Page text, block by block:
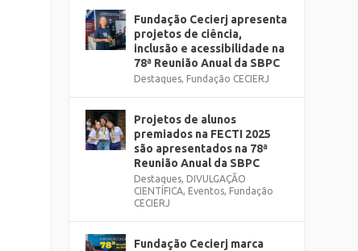
Fundação Cecierj apresenta
projetos de ciência,
inclusão e acessibilidade na
78ª Reunião Anual da SBPC
Destaques, Fundação CECIERJ
Projetos de alunos
premiados na FECTI 2025
são apresentados na 78ª
Reunião Anual da SBPC
Destaques, DIVULGAÇÃO
CIENTÍFICA, Eventos, Fundação
CECIERJ
Fundação Cecierj marca
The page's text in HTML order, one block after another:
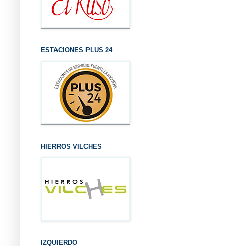
ESTACIONES PLUS 24
HIERROS VILCHES
IZQUIERDO
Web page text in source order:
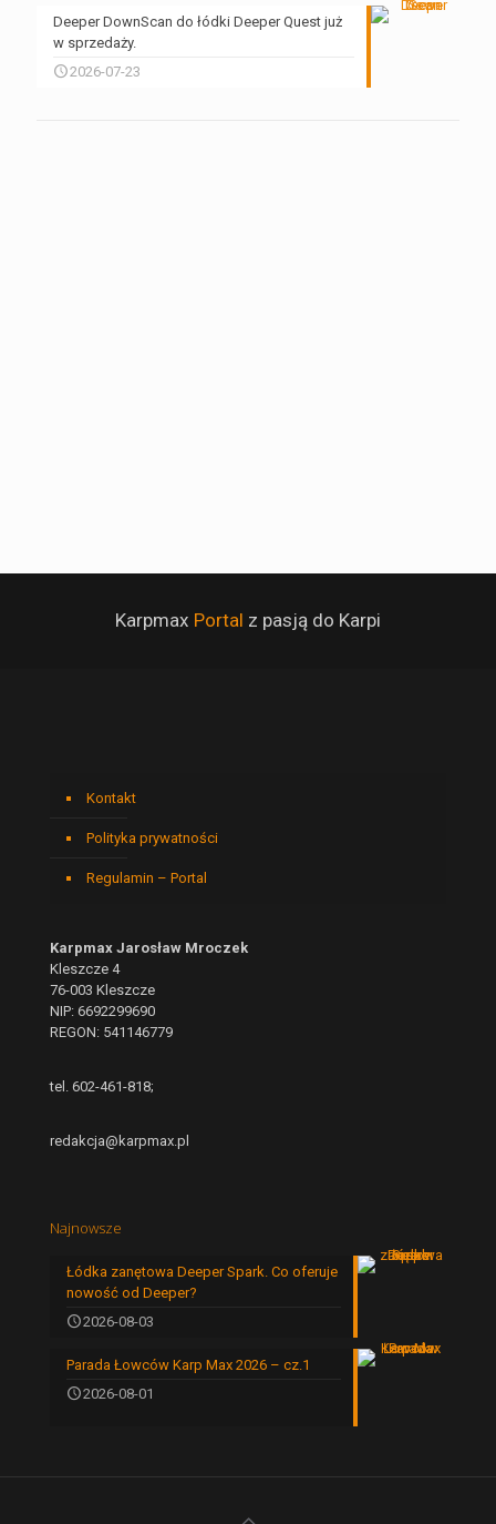
Deeper DownScan do łódki Deeper Quest już
w sprzedaży.
2026-07-23
Karpmax Portal z pasją do Karpi
Kontakt
Polityka prywatności
Regulamin – Portal
Karpmax Jarosław Mroczek
Kleszcze 4
76-003 Kleszcze
NIP: 6692299690
REGON: 541146779
tel. 602-461-818;
redakcja@karpmax.pl
Najnowsze
Łódka zanętowa Deeper Spark. Co oferuje
nowość od Deeper?
2026-08-03
Parada Łowców Karp Max 2026 – cz.1
2026-08-01
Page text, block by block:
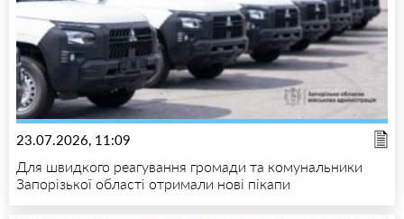
23.07.2026, 11:09
Для швидкого реагування громади та комунальники
Запорізької області отримали нові пікапи
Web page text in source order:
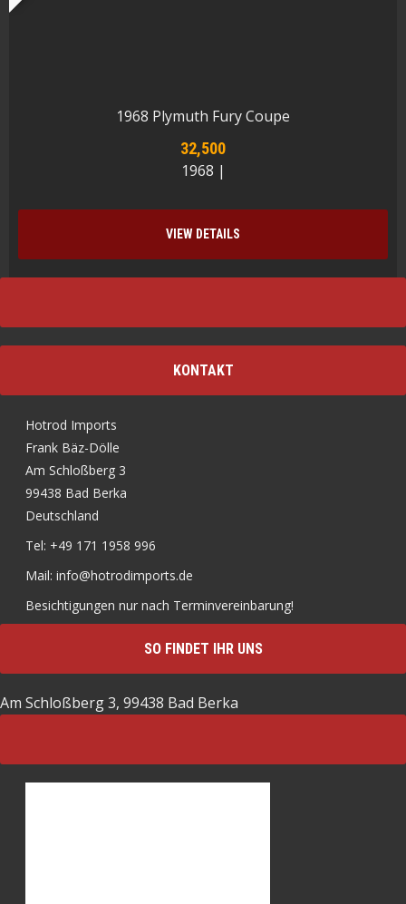
1968 Plymuth Fury Coupe
32,500
1968 |
VIEW DETAILS
KONTAKT
Hotrod Imports
Frank Bäz-Dölle
Am Schloßberg 3
99438 Bad Berka
Deutschland
Tel: +49 171 1958 996
Mail: info@hotrodimports.de
Besichtigungen nur nach Terminvereinbarung!
SO FINDET IHR UNS
Am Schloßberg 3, 99438 Bad Berka
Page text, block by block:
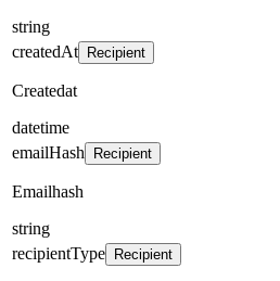
string
createdAt
Recipient
Createdat
datetime
emailHash
Recipient
Emailhash
string
recipientType
Recipient
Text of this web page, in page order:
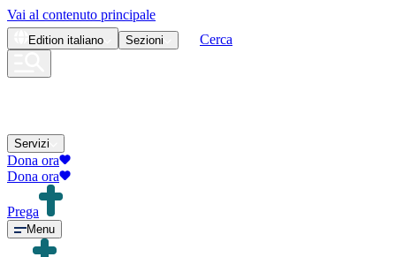
Vai al contenuto principale
Edition italiano Sezioni Cerca
Servizi
Dona ora
Dona ora
Prega
Menu
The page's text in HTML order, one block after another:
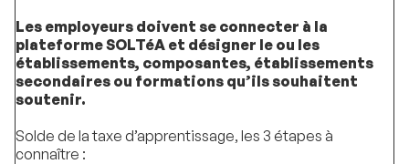
Les employeurs doivent se connecter à la
plateforme SOLTéA et désigner le ou les
établissements, composantes, établissements
secondaires ou formations qu’ils souhaitent
soutenir.
Solde de la taxe d’apprentissage, les 3 étapes à
connaître :
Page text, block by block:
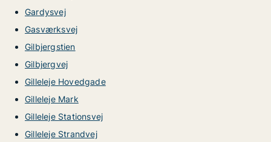
Gardysvej
Gasværksvej
Gilbjergstien
Gilbjergvej
Gilleleje Hovedgade
Gilleleje Mark
Gilleleje Stationsvej
Gilleleje Strandvej
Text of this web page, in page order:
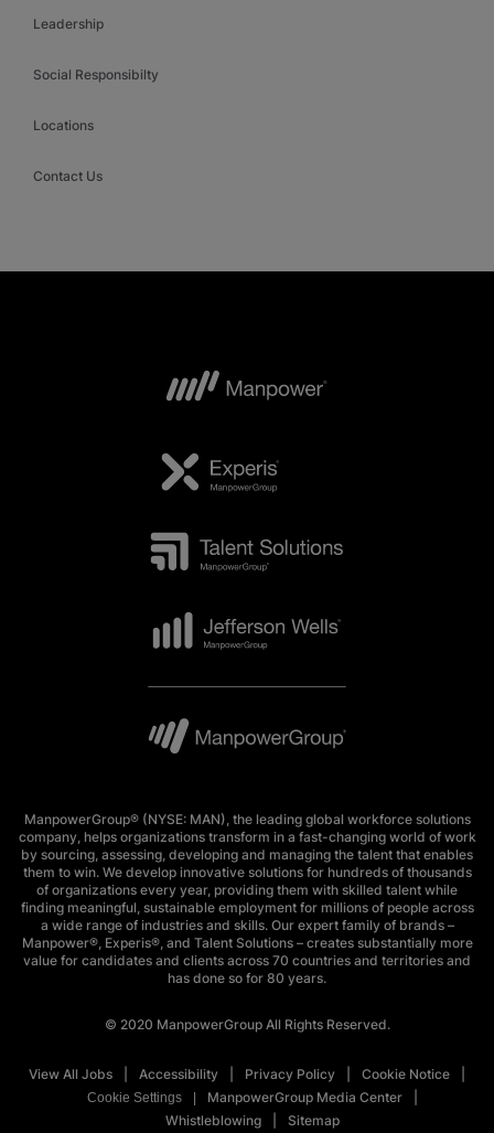
Leadership
Social Responsibilty
Locations
Contact Us
ManpowerGroup® (NYSE: MAN), the leading global workforce solutions
company, helps organizations transform in a fast-changing world of work
by sourcing, assessing, developing and managing the talent that enables
them to win. We develop innovative solutions for hundreds of thousands
of organizations every year, providing them with skilled talent while
finding meaningful, sustainable employment for millions of people across
a wide range of industries and skills. Our expert family of brands –
Manpower®, Experis®, and Talent Solutions – creates substantially more
value for candidates and clients across 70 countries and territories and
has done so for 80 years.
© 2020 ManpowerGroup All Rights Reserved.
View All Jobs Accessibility Privacy Policy Cookie Notice
Cookie Settings
ManpowerGroup Media Center
Whistleblowing
Sitemap
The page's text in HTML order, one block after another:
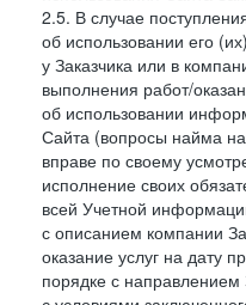
2.5. В случае
об использовании его
у Заказчика или в
выполнения работ/
об использовании
Сайта (вопросы найма
вправе по своему
исполнение своих
всей Учетной
с описанием компании
оказание услуг на дату
порядке с направлением
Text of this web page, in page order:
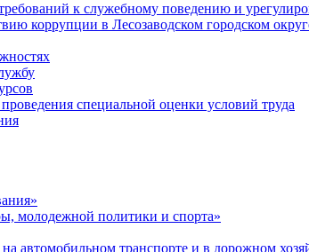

● ● ●

*Work required*. The lines from the one holding "plateforme SOLTéA et désigner le ou les" through the end of the material above are to be echoed exactly, both ends included. Do not include pictures.

*Answer section*.
plateforme SOLTéA et désigner le ou les
établissements, composantes, établissements
secondaires ou formations qu’ils souhaitent
soutenir.
Solde de la taxe d’apprentissage, les 3 étapes à
connaître :
Page text, block by block:
Gardysvej
Gasværksvej
Gilbjergstien
Gilbjergvej
Gilleleje Hovedgade
Gilleleje Mark
Gilleleje Stationsvej
Gilleleje Strandvej
Text of this web page, in page order:
Leadership
Social Responsibilty
Locations
Contact Us
ManpowerGroup® (NYSE: MAN), the leading global workforce solutions
company, helps organizations transform in a fast-changing world of work
by sourcing, assessing, developing and managing the talent that enables
them to win. We develop innovative solutions for hundreds of thousands
of organizations every year, providing them with skilled talent while
finding meaningful, sustainable employment for millions of people across
a wide range of industries and skills. Our expert family of brands –
Manpower®, Experis®, and Talent Solutions – creates substantially more
value for candidates and clients across 70 countries and territories and
has done so for 80 years.
© 2020 ManpowerGroup All Rights Reserved.
View All Jobs Accessibility Privacy Policy Cookie Notice
Cookie Settings
ManpowerGroup Media Center
Whistleblowing
Sitemap
The page's text in HTML order, one block after another:
2.5. В случае
об использовании его
у Заказчика или в
выполнения работ/
об использовании
Сайта (вопросы найма
вправе по своему
исполнение своих
всей Учетной
с описанием компании
оказание услуг на дату
порядке с направлением
Text of this web page, in page order:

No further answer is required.